[Data]:
================================

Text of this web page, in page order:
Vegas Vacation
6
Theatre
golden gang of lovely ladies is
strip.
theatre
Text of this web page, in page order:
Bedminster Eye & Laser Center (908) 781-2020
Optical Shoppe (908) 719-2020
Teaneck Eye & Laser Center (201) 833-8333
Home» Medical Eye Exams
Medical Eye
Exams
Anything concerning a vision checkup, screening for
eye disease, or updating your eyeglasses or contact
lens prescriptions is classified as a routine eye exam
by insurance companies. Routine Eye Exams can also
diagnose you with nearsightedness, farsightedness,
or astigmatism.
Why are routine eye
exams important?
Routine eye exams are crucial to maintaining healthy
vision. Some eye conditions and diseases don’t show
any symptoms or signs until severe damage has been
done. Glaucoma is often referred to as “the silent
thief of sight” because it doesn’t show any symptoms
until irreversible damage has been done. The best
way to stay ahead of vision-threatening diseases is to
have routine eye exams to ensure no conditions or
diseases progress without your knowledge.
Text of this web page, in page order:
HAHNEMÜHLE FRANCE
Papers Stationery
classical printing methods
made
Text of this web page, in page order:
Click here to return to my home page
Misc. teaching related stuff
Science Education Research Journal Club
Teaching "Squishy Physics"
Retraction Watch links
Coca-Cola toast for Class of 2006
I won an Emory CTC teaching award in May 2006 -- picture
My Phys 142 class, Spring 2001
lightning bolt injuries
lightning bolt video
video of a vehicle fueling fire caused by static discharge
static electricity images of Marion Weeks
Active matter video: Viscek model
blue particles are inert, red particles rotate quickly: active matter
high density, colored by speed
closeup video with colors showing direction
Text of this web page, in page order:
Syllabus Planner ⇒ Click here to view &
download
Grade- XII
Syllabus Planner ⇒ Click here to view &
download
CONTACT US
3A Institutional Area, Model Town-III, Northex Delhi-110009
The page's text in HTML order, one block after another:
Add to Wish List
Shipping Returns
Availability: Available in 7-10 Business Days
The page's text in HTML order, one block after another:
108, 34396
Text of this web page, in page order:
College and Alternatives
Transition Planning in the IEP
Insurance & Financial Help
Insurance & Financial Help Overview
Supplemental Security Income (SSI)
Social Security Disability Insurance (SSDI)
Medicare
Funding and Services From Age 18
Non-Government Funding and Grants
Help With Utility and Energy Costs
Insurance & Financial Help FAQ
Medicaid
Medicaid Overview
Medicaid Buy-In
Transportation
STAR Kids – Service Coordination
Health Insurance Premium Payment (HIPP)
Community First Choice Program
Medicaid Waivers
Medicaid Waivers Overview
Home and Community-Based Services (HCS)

================================

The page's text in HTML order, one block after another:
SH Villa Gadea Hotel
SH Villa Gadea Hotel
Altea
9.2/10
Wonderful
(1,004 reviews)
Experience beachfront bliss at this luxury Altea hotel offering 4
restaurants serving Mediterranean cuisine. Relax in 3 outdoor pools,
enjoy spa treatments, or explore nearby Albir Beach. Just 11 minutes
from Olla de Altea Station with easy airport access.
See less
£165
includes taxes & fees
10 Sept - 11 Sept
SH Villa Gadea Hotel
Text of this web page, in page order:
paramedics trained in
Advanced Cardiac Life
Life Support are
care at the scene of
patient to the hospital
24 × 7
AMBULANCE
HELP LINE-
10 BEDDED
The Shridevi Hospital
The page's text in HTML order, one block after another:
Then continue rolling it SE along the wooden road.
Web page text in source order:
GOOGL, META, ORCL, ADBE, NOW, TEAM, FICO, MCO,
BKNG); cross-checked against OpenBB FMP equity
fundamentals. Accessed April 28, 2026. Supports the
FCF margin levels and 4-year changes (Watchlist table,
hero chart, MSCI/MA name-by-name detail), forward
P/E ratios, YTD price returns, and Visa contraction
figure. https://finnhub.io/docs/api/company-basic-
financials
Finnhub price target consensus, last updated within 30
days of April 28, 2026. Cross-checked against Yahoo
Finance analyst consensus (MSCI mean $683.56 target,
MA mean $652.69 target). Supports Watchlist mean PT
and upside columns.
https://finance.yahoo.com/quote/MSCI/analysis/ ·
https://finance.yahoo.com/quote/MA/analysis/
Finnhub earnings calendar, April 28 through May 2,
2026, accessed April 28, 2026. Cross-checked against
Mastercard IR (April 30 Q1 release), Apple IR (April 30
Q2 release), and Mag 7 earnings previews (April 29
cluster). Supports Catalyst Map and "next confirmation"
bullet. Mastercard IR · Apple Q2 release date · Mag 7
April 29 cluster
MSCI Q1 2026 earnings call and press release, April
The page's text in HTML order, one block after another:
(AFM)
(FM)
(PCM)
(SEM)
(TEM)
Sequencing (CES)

================================

[What is being asked]: Every line of the listing that holds "Funding" should be found and copied.

[Exercise output]:
Funding and Services From Age 18
Non-Government Funding and Grants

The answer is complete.